● ACTIVITY
What is wanted is the line holding "More Tonight!" and every later line through the end of the entries, set down exactly.

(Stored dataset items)

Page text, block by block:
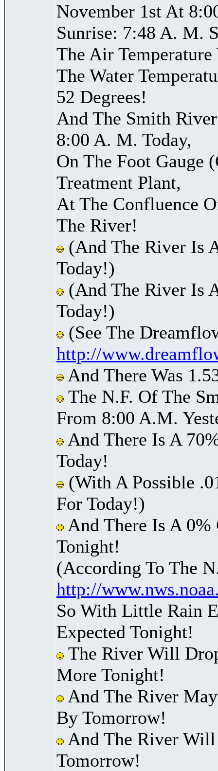
November 1st At
Sunrise: 7:48 A. M.
The Air Temperature
The Water
52 Degrees!
And The Smith
8:00 A. M. Today,
On The Foot Gauge
Treatment Plant,
At The Confluence
The River!
(And The River Is
Today!)
(And The River Is
Today!)
(See The
http://
And There Was
The N.F. Of The
From 8:00 A.M.
And There Is A
Today!
(With A Possible
For Today!)
And There Is A 0%
Tonight!
(According To The
http://
So With Little Rain
Expected Tonight!
The River Will
More Tonight!
And The River
By Tomorrow!
And The River
Tomorrow!

● EXPECTED OUTPUT
More Tonight!
And The River
By Tomorrow!
And The River
Tomorrow!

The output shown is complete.